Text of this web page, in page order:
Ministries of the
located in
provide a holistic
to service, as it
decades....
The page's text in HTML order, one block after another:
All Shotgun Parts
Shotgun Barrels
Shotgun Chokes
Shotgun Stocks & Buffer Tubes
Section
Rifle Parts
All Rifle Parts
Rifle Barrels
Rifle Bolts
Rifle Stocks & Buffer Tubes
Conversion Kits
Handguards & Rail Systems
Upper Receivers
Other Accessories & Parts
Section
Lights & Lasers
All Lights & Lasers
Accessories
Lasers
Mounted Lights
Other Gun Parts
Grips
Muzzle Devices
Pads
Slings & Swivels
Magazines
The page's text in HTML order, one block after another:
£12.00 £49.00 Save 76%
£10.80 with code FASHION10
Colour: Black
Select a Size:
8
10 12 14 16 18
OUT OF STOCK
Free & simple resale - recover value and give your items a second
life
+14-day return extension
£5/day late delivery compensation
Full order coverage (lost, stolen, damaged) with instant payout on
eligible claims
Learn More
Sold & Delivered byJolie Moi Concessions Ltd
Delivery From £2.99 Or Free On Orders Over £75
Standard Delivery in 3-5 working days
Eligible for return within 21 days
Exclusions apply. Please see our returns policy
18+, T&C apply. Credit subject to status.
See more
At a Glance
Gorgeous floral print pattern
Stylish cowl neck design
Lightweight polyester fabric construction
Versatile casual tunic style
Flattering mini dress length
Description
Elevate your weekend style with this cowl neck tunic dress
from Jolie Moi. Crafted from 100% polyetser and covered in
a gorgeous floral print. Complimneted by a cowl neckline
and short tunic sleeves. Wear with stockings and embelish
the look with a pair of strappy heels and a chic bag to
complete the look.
----
Exercise objective: Retype, in the same exact form, the lines of the material above from the line holding "Conversion Kits" through the line holding "OUT OF STOCK".

Task solution:
Conversion Kits
Handguards & Rail Systems
Upper Receivers
Other Accessories & Parts
Section
Lights & Lasers
All Lights & Lasers
Accessories
Lasers
Mounted Lights
Other Gun Parts
Grips
Muzzle Devices
Pads
Slings & Swivels
Magazines
The page's text in HTML order, one block after another:
£12.00 £49.00 Save 76%
£10.80 with code FASHION10
Colour: Black
Select a Size:
8
10 12 14 16 18
OUT OF STOCK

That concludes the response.